### WHAT NEEDS TO BE DONE
Set out exactly every line of the entries below, starting at the line that holds "Jacqueline Fernandez Money Laundering" and stopping after the line that holds "June 12, 2026".

● ● ● ● ● ● ●

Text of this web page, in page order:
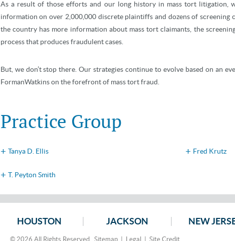
As a result of those efforts and our long history in mass tort litigation,
information on over 2,000,000 discrete plaintiffs and dozens of screening
the country has more information about mass tort claimants, the
process that produces fraudulent cases.
But, we don’t stop there. Our strategies continue to evolve based on an
FormanWatkins on the forefront of mass tort fraud.
Practice Group
Tanya D. Ellis Fred Krutz
T. Peyton Smith
HOUSTON JACKSON NEW
© 2026 All Rights Reserved. Sitemap| Legal Site Credit
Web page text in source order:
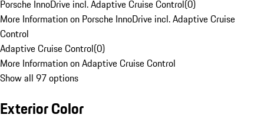
Porsche InnoDrive incl. Adaptive Cruise Control(0)
More Information on Porsche InnoDrive incl. Adaptive Cruise
Control
Adaptive Cruise Control(0)
More Information on Adaptive Cruise Control
Show all 97 options
Exterior Color
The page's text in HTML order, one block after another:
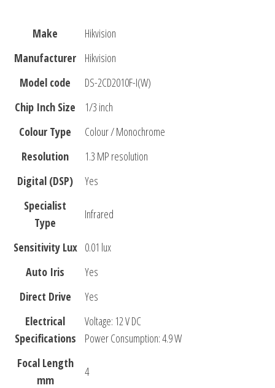
Make
Hikvision
Manufacturer
Hikvision
Model code
DS-2CD2010F-I(W)
Chip Inch Size
1/3 inch
Colour Type
Colour / Monochrome
Resolution
1.3 MP resolution
Digital (DSP)
Yes
Specialist
Type
Infrared
Sensitivity Lux 0.01 lux
Auto Iris
Yes
Direct Drive
Yes
Electrical
Specifications
Voltage: 12 V DC
Power Consumption: 4.9 W
Focal Length
mm
4
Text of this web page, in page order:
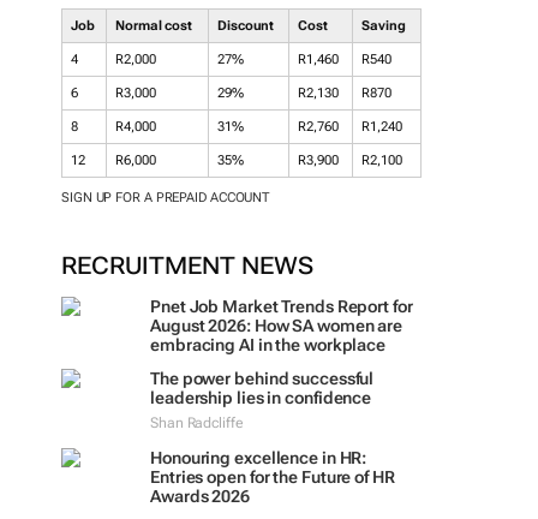
Job Normal cost Discount Cost Saving
4 R2,000 27% R1,460 R540
6 R3,000 29% R2,130 R870
8 R4,000 31% R2,760 R1,240
12 R6,000 35% R3,900 R2,100
SIGN UP FOR A PREPAID ACCOUNT
RECRUITMENT NEWS
Pnet Job Market Trends Report for
August 2026: How SA women are
embracing AI in the workplace
The power behind successful
leadership lies in confidence
Shan Radcliffe
Honouring excellence in HR:
Entries open for the Future of HR
Awards 2026
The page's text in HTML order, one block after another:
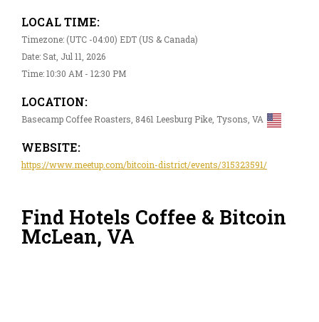
LOCAL TIME:
Timezone: (UTC -04:00) EDT (US & Canada)
Date: Sat, Jul 11, 2026
Time: 10:30 AM - 12:30 PM
LOCATION:
Basecamp Coffee Roasters, 8461 Leesburg Pike, Tysons, VA
WEBSITE:
https://www.meetup.com/bitcoin-district/events/315323591/
Find Hotels Coffee & Bitcoin
McLean, VA
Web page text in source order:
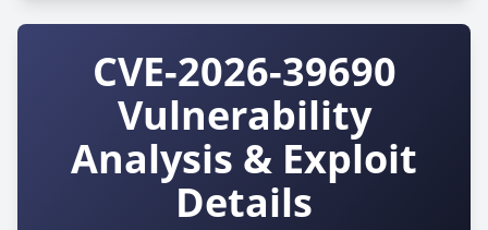
CVE-2026-39690
Vulnerability
Analysis & Exploit
Details
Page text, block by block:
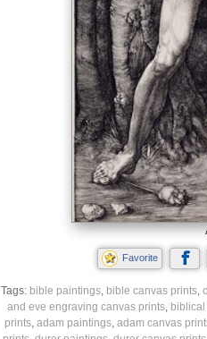
Favorite
Tags: bible paintings, bible canvas prints,
and eve engraving canvas prints,
prints, adam paintings, adam canvas
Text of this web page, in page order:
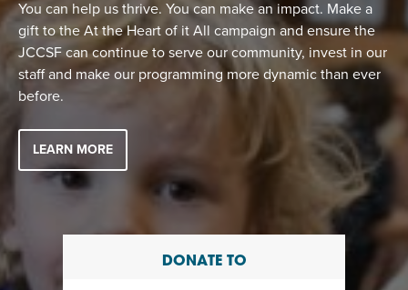
You can help us thrive. You can make an impact. Make a
gift to the At the Heart of it All campaign and ensure the
JCCSF can continue to serve our community, invest in our
staff and make our programming more dynamic than ever
before.
LEARN MORE
DONATE TO
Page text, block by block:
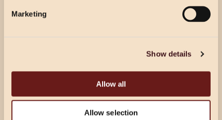
Marketing
Show details
Allow all
Allow selection
Prosecco reception for your guests’ arrival, followed by
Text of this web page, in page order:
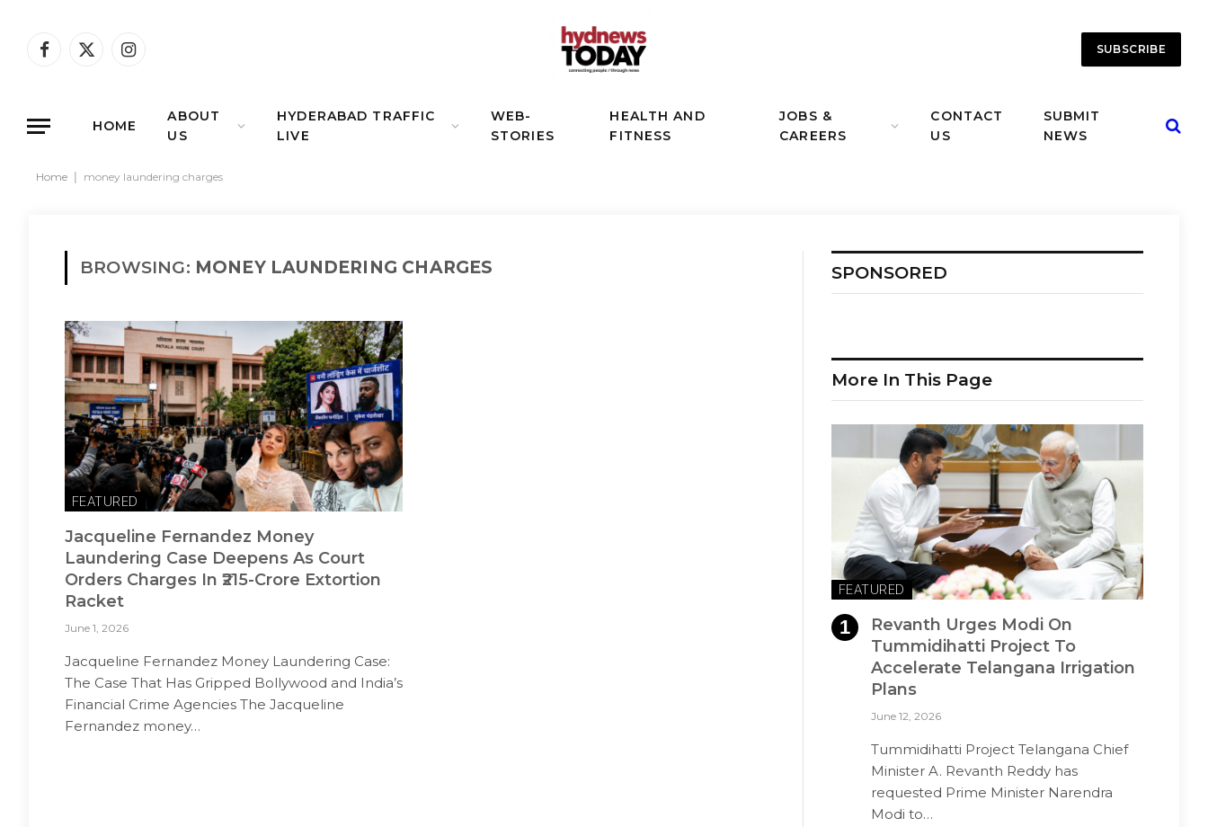
Facebook
X
Instagram SUBSCRIBE
HOME
ABOUT
US
HYDERABAD TRAFFIC
LIVE
WEB-
STORIES
HEALTH AND
FITNESS
JOBS &
CAREERS
CONTACT
US
SUBMIT
NEWS
Home money laundering charges
BROWSING: MONEY LAUNDERING CHARGES
FEATURED
Jacqueline Fernandez Money
Laundering Case Deepens As Court
Orders Charges In ₹215-Crore Extortion
Racket
June 1, 2026
Jacqueline Fernandez Money Laundering Case:
The Case That Has Gripped Bollywood and India’s
Financial Crime Agencies The Jacqueline
Fernandez money…
SPONSORED
More In This Page
FEATURED
Revanth Urges Modi On
Tummidihatti Project To
Accelerate Telangana Irrigation
Plans
June 12, 2026
Tummidihatti Project Telangana Chief
Minister A. Revanth Reddy has
requested Prime Minister Narendra
Modi to…
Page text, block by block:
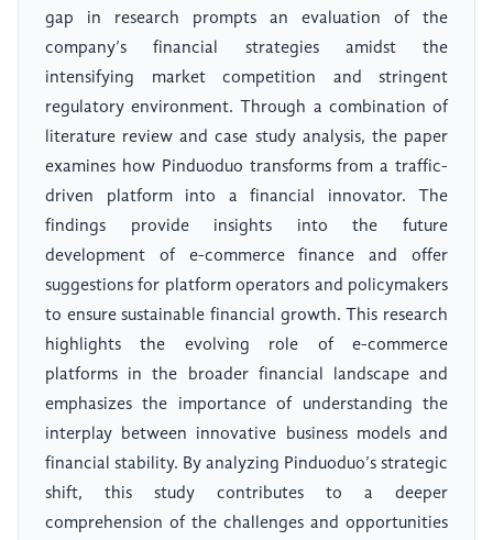
gap in research prompts an evaluation of the
company’s financial strategies amidst the
intensifying market competition and stringent
regulatory environment. Through a combination of
literature review and case study analysis, the paper
examines how Pinduoduo transforms from a traffic-
driven platform into a financial innovator. The
findings provide insights into the future
development of e-commerce finance and offer
suggestions for platform operators and policymakers
to ensure sustainable financial growth. This research
highlights the evolving role of e-commerce
platforms in the broader financial landscape and
emphasizes the importance of understanding the
interplay between innovative business models and
financial stability. By analyzing Pinduoduo’s strategic
shift, this study contributes to a deeper
comprehension of the challenges and opportunities
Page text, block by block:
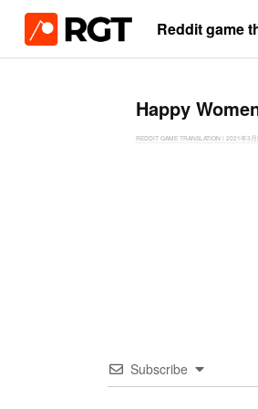
Reddit game
Happy
REDDIT GAME TRANSLATION | 2021年3月
Subscribe
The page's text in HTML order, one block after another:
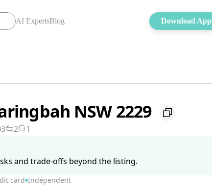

● ● ● ● ● ● ●

### ANSWER TO THIS PROBLEM
Jacqueline Fernandez Money Laundering Case:
The Case That Has Gripped Bollywood and India’s
Financial Crime Agencies The Jacqueline
Fernandez money…
SPONSORED
More In This Page
FEATURED
Revanth Urges Modi On
Tummidihatti Project To
Accelerate Telangana Irrigation
Plans
June 12, 2026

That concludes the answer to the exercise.